Wednesday 27 June 2012

Parting thoughts on Rio+20

I'm leaving Rio, leaving behind a great city and a conference that tends to evoke an uncertain range of grimaces from people when spoken of. The uninspiring outcome of Rio+20 provokes different reactions depending on expectations and personality. I myself never expected much from the actual document. I came to find out how the bottom-up approach makes use of international meetings and how the local relates to the global. I learned a few things:

  • Policy based side events are incredibly dense.
  • You never quite know who you'll meet around the corner or what they'll be talking about.
  • Human society is experiencing challenges in the urban environment that are daunting in complexity and scale:
    • In the next 40 years, we will spend as much on urban infrastructure as we have in the past 4000.
    • One billion people live in slums right now. By 2050 there will be 3 billion.
    • In 2009, we passed the halfway mark: more than 50% of people now live in cities, and it will be 70% by 2050. Factoring in population growth, the number of people in cities will double.
There's some good news: with all of the huge technological, planning and management challenges cities face, we actually have the capacity to handle it. The technology is there, the planning methods have succeeded in some cities already. We can do it. What remains is finding the political will and organisational capacity to get it done. If we can get ourselves sorted out, we can actually improve quality of life while making cities more environmentally sustainable and economically productive. The power of town planning to shape good, healthy lives is incredible.


As I begin to ponder the importance of strong, functioning local governments and their ability to implement sustainable planning and services, it seems entirely appropriate that I'm bound for a course called Sustainable Institutions. I look forward to examining the role that people and social networks play in shaping a sustainable institution or organisation, and considering how Yale's experiences can help me back at Australian National University and in future organisations.
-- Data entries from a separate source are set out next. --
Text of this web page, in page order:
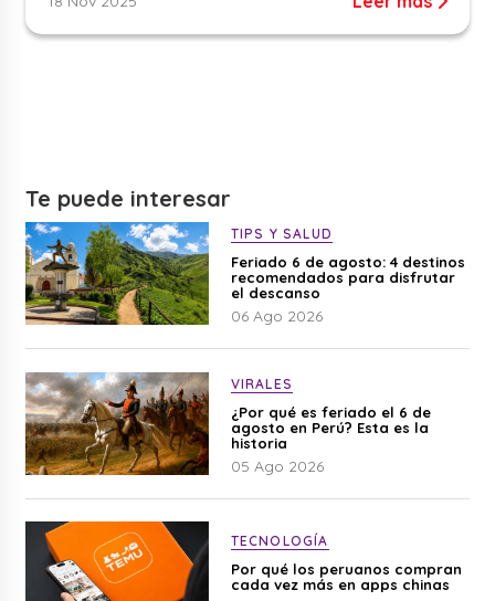
Te puede interesar
TIPS Y SALUD
Feriado 6 de agosto: 4 destinos
recomendados para disfrutar
el descanso
06 Ago 2026
VIRALES
¿Por qué es feriado el 6 de
agosto en Perú? Esta es la
historia
05 Ago 2026
TECNOLOGÍA
Por qué los peruanos compran
cada vez más en apps chinas
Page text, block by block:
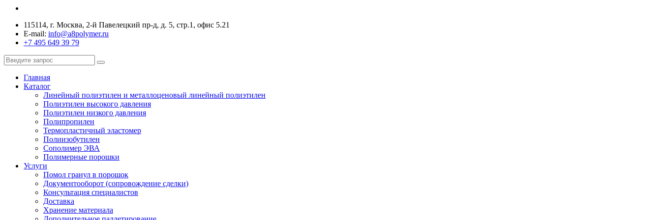
115114, г. Москва, 2-й Павелецкий пр-д, д. 5, стр.1, офис 5.21
E-mail: info@a8polymer.ru
+7 495 649 39 79
Главная
Каталог
Линейный полиэтилен и металлоценовый линейный полиэтилен
Полиэтилен высокого давления
Полиэтилен низкого давления
Полипропилен
Термопластичный эластомер
Полиизобутилен
Сополимер ЭВА
Полимерные порошки
Услуги
Помол гранул в порошок
Документооборот (сопровождение сделки)
Консультация специалистов
Доставка
Хранение материала
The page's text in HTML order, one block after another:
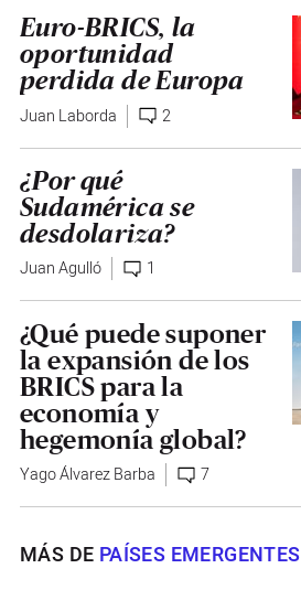
Euro-BRICS, la
oportunidad
perdida de Europa
Juan Laborda 2
¿Por qué
Sudamérica se
desdolariza?
Juan Agulló 1
¿Qué puede suponer
la expansión de los
BRICS para la
economía y
hegemonía global?
Yago Álvarez Barba 7
MÁS DE PAÍSES EMERGENTES
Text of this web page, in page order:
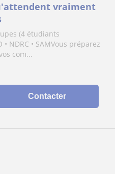
vraiment
(4 étudiants
• NDRC • SAMVous préparez
com...
Contacter
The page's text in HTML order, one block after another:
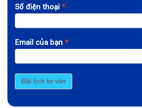
Số điện thoại
Email của bạn
Đặt lịch tư vấn
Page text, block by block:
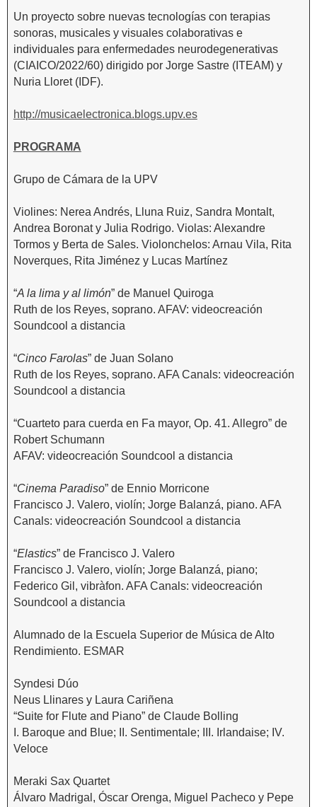
Un proyecto sobre nuevas tecnologías con terapias
sonoras, musicales y visuales colaborativas e
individuales para enfermedades neurodegenerativas
(CIAICO/2022/60) dirigido por Jorge Sastre (ITEAM) y
Nuria Lloret (IDF).
http://musicaelectronica.blogs.upv.es
PROGRAMA
Grupo de Cámara de la UPV
Violines: Nerea Andrés, Lluna Ruiz, Sandra Montalt,
Andrea Boronat y Julia Rodrigo. Violas: Alexandre
Tormos y Berta de Sales. Violonchelos: Arnau Vila, Rita
Noverques, Rita Jiménez y Lucas Martínez
“A la lima y al limón” de Manuel Quiroga
Ruth de los Reyes, soprano. AFAV: videocreación
Soundcool a distancia
“Cinco Farolas” de Juan Solano
Ruth de los Reyes, soprano. AFA Canals: videocreación
Soundcool a distancia
“Cuarteto para cuerda en Fa mayor, Op. 41. Allegro” de
Robert Schumann
AFAV: videocreación Soundcool a distancia
“Cinema Paradiso” de Ennio Morricone
Francisco J. Valero, violín; Jorge Balanzá, piano. AFA
Canals: videocreación Soundcool a distancia
“Elastics” de Francisco J. Valero
Francisco J. Valero, violín; Jorge Balanzá, piano;
Federico Gil, vibràfon. AFA Canals: videocreación
Soundcool a distancia
Alumnado de la Escuela Superior de Música de Alto
Rendimiento. ESMAR
Syndesi Dúo
Neus Llinares y Laura Cariñena
“Suite for Flute and Piano” de Claude Bolling
I. Baroque and Blue; II. Sentimentale; III. Irlandaise; IV.
Veloce
Meraki Sax Quartet
Álvaro Madrigal, Óscar Orenga, Miguel Pacheco y Pepe
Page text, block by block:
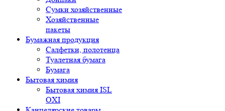
Сумки хозяйственные
Хозяйственные
пакеты
Бумажная продукция
Салфетки, полотенца
Туалетная бумага
Бумага
Бытовая химия
Бытовая химия ISL
OXI
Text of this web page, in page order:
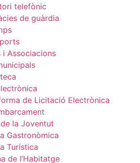
telefònic
de guàrdia
i Associacions
de Licitació Electrònica
la Joventut
Gastronòmica
Turística
de l’Habitatge
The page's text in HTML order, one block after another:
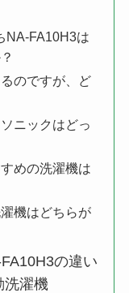
NA-FA10H3は
のですが、ど
ニックはどっ
めの洗濯機は
機はどちらが
の違い
洗濯機
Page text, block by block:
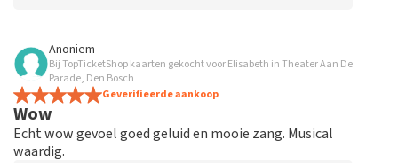
Beoordeling van Anoniem over
Goed
Anoniem
Bij TopTicketShop kaarten gekocht voor Elisabeth in Theater Aan De
Parade, Den Bosch
Geverifieerde aankoop
Wow
Echt wow gevoel goed geluid en mooie zang. Musical
waardig.
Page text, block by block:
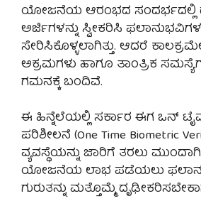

I get the feeling that a lot of what can go wrong in an organisation comes from the role of human fallacy and unexpected social patterns. I'm still not sure whether the helpful response is to resist this or embrace and cooperate with it. Human enthusiasm and social empathy can be great forces for good, and I like to think this doesn't stop in a work setting, and that the right workplace can support these drivers for the kinds of phenomenal outcomes we need.